眼前这副眼神,大放光彩,华丽却平静,他脑海里闪出一个词,黑洞。黑洞周围有光,有璀璨星辰,它的中心却深邃,虚无。那么,她的中心,有些什么呢,他不知道,对于黑洞他也一概不知。
葛思凡提醒自己,不要揣测,揣测是无端妄想。
显示屏的冷光浇在他脸上,显现出倦意,他就这样在豪华的沙发椅上睡着了。
尽管他决定不再去桥下,但对于眼前的突发事件,他不得不逃壁开,眼看着砍价大妈们要杀过来了,葛思凡迅速转身,走下阶梯,朝桥下走过去。
林清看见他走向这边,眼神中的落寞自然也就尽数灰飞。
一步,两步,跑步。
“你好啊,葛先生?”
她侧着身子,手心支着下巴,五根纤细手指搭在她乳白色笑容上。
葛思凡起先没有说话,慢慢走过去在她旁边坐下,扭头看她,说
“你好,奇怪的小姐。
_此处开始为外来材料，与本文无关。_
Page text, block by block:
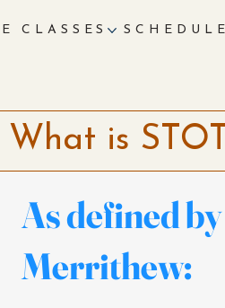
CLASSES SCHEDULE
What is
As defined
Merrithew:
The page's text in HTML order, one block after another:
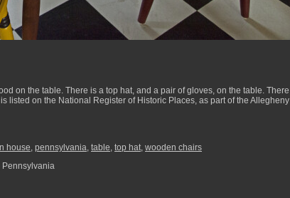
on the table. There is a top hat, and a pair of gloves, on the table. There
listed on the National Register of Historic Places, as part of the Allegheny
house, pennsylvania, table, top hat, wooden chairs
Pennsylvania

”
她也扭头看他,左边垂下的短发让葛思凡看见她耳垂挂着的粉色耳坠。
“是你奇怪才是”
葛思凡不好意思直视她的眼睛,转回头来回道
“应该叫你黑洞小姐的”
“什么什么黑洞的?我叫林清”
“和你的笑容有几分相符。”
“不要抓住这个话题不放,也不要刻意引起话题。”
葛思凡对于她语气的转变,经过两年的社会交际,早就已经见怪不怪。
没给他说话的机会,她继续说到
“葛先生刚才不是从桥上走了吗,怎么又折回到这里了?”
“叫我名字就好,我是为了避开一些不必要的麻烦,暂时来到这里。”
她站起来,走到河边,继续走,走进了河水中。
回过头来望向他,说出了句惊人的话
“你,葛先生,要和我逃离吗?”
“逃离?逃离到哪去?”
“逃到人们的心里去。”
葛思凡也起身走进河中,正对着她
他说:“这水真冷”
她说:“比不过你心冷”
他说:“这人热情”
她说:“她没有你热情”
有趣的对话
两人一块微笑了起来。
从这天起,葛思凡的闲暇时光大多数就都在这桥下度过了。
“我很奇怪,无论什么时候我来,你都会在这。”
林清瞥了他一眼道
“我很奇怪,每次来到这里,过了不久便见到了你。”
林清回给他一个调皮的眼神
葛思凡笑笑,大概有一个月了吧,他们全部相处的地点只有这座桥下,有时冷到发抖,也不愿离开。
“天气很冷了,如果你想的话,换个地方再见面?”
她调皮的吐吐舌头,
“葛先生这算是在约我吗?”
“随你。”
她略带失望的咦了一声
“先生,像你这么无趣,一定吸引不到女人的。”
“我不喜欢人为施加引力,显得多虚情假意。”
“嘿。我俩人不谋而合。”
葛思凡不知道她是指他的话还是他们两人之间的关系。
接下来,两人踱着步子,从桥下到桥上,再从桥上到街边,葛思凡看着纷繁灯光因为呼吸产生的雾气而变得模糊,于是便问道
“觉得清晰点好还是朦胧些好?”
林清若有所思,道
“距离适中,朦胧些好,但至少能让我认出是你”
葛思凡微瞪双眼,想着她是误会了他的意思了么,还是别的什么?
林清又说
“你在想我是不是想错了些什么?”
葛思凡苦笑道
“你有时聪明有时笨,一度让我陷入自我怀疑中。”
林清从兜里抽出手,挤进葛思凡的衣兜里,两个人手背贴着手背。他们第二次的肌肤之触。
“先生,你的手总这么凉。”
“小姐,这算什么?”
她抬头凝视他,对他说,
“你说算什么,就算什么。”
葛思凡欲言又止,过了一会,缓缓道
“你刚说的,模糊点好。”
“终究会清晰的。”她直视前方,没有表情。
他抬头看看天,不知道是霾还是云,挡住了星星,只有月亮在城市灯光的削减下发着微弱朦胧的光。
他们之间的转变,也不过就差一个手背相贴与手心相连的距离了罢,但谁也不会主动去做,因为只有这样,彼此之间才会没有壁障。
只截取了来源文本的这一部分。